Assignment: Verbatim copy, images excluded: write out each record shown below.

[Dataset entries]
....

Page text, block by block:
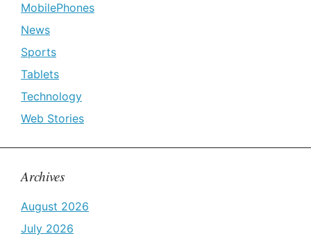
MobilePhones
News
Sports
Tablets
Technology
Web Stories
Archives
August 2026
July 2026
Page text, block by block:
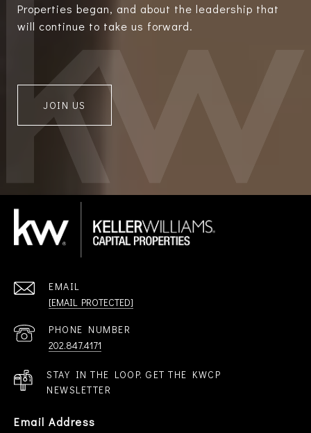
Properties began, and about the leadership that
will continue to take us forward.
JOIN US
EMAIL
[EMAIL PROTECTED]
PHONE NUMBER
202.847.4171
STAY IN THE LOOP. GET THE KWCP
NEWSLETTER
Email Address
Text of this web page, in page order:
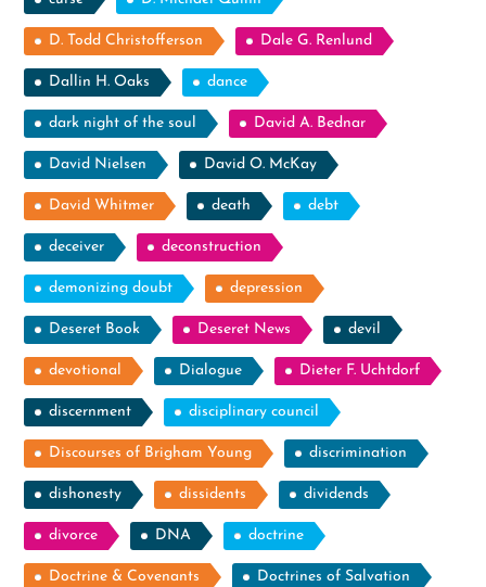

....

Response area:
Page text, block by block:
MobilePhones
News
Sports
Tablets
Technology
Web Stories
Archives
August 2026
July 2026
Page text, block by block:
Properties began, and about the leadership that
will continue to take us forward.
JOIN US
EMAIL
[EMAIL PROTECTED]
PHONE NUMBER
202.847.4171
STAY IN THE LOOP. GET THE KWCP
NEWSLETTER
Email Address
Text of this web page, in page order:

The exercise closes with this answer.